All lines in the material with the string "position" should be listed.

━━ GIVEN DATA

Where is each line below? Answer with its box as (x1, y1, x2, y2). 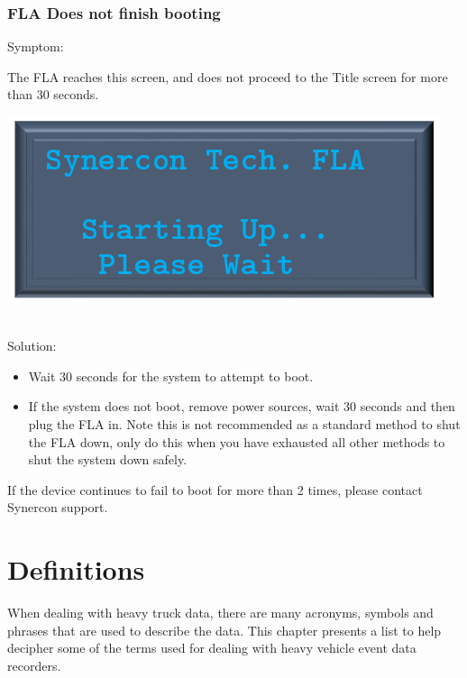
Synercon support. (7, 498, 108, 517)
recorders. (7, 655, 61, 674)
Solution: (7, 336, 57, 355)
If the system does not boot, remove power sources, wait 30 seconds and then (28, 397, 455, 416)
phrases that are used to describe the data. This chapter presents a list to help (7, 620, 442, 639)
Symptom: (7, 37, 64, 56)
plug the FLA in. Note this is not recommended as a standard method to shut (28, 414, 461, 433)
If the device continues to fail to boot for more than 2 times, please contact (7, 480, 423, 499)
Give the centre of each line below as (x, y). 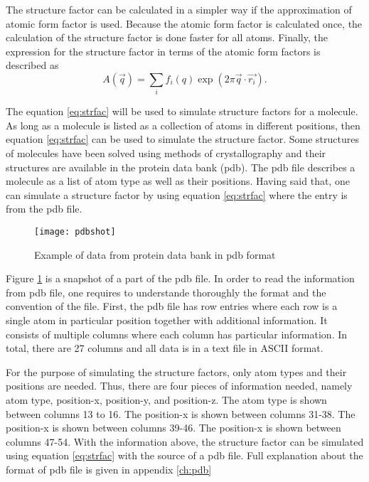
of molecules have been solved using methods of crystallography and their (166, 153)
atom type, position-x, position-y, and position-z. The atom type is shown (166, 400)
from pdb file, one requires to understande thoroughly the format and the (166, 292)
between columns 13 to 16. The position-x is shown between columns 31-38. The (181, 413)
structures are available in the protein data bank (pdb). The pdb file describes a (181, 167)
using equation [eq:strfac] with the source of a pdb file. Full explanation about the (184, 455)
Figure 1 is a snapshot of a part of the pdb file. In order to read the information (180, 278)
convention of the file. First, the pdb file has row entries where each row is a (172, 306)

━━━━

RESULT OF THIS EXERCISE ->
atom type, position-x, position-y, and position-z. The atom type is shown (166, 400)
between columns 13 to 16. The position-x is shown between columns 31-38. The (181, 413)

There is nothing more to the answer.